SPECIFICATION Internal combustion engine feed system The present invention relates to the engine engineering, and more particularly to internal combustion engine feed systems.

The system can be used for feeding petrol engines of various vehicles.

The present invention can be most advantageously used for large petrol engines installed on vehicles used mainly in big towns.

This is determined by the fact that one of the advantages of the present system is a marked decrease of the exhaust emission toxicity.

The present invention provides an internal combustion engine feed system comprising an inlet pipe fitted with a throttle and with a surface vaporizing element having a heat-supply section, and a fuel-supply device associated with a fuelmetering device, wherein, according to the invention, the fuel-supply device contains a means adapted for delivering the fuel in the form of a film to the surface vaporizing element and located at one end thereof, the heat-supply section being arranged at its opposite end.

In the feed system of the present invention the fuel is supplied in the form of the film to the surface vaporizing element at one end thereof, while the heating of the vaporizing element is performed at the opposite end thereof. This fully protects the air flow passing through the inlet pipe into the engine cylinders from the unvaporized fuel droplets getting into it, a temperature field with a gradual temperature rise being formed along the length of the surface vaporizing element as directed from the fuel supply area toward the heated end thereof.
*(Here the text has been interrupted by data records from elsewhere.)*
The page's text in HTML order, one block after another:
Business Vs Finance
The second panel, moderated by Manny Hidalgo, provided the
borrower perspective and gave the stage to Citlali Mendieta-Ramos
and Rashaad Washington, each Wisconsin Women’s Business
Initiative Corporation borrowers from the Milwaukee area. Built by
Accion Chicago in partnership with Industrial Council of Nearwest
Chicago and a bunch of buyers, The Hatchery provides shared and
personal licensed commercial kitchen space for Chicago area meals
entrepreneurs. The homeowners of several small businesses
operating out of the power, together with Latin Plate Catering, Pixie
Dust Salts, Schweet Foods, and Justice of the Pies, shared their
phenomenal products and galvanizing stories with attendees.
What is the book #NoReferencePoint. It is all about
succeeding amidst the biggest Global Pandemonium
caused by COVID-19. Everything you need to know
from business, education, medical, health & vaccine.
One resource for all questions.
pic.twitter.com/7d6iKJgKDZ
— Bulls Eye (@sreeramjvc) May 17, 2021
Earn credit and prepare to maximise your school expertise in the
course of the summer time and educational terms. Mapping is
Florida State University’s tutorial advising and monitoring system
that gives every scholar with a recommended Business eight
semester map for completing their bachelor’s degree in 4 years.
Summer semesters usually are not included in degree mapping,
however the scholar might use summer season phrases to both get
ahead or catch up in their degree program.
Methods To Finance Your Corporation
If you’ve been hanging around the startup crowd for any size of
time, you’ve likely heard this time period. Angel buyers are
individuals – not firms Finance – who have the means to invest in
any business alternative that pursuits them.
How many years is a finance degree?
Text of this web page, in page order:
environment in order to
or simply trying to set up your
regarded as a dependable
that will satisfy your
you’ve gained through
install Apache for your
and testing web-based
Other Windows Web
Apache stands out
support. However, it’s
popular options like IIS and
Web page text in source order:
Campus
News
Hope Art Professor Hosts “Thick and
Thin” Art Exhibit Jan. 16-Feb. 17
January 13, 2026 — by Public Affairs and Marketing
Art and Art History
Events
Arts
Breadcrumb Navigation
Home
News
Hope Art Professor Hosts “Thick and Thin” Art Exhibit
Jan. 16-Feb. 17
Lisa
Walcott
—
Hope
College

Over the entire length of the droplet travel the temperature varies within boiling temperatures of fuel fractions, whereby the fuel overheating involving raising the temperature up to carbonization temperatures is made impossible.

In this case, the fuel vaporization proceeds at a high speed determined by much higher values of the vaporizing element -- fuel heat transfer ratio, than usual practice. This is achieved by the fact that the temperature at which each fuel fraction vaporizes is close to its boiling temperature, this condition being automatically maintained in case the operating duty is changed over, thus causing a change in the amount of the fuel supplied as well as in the exhaust gas parameters.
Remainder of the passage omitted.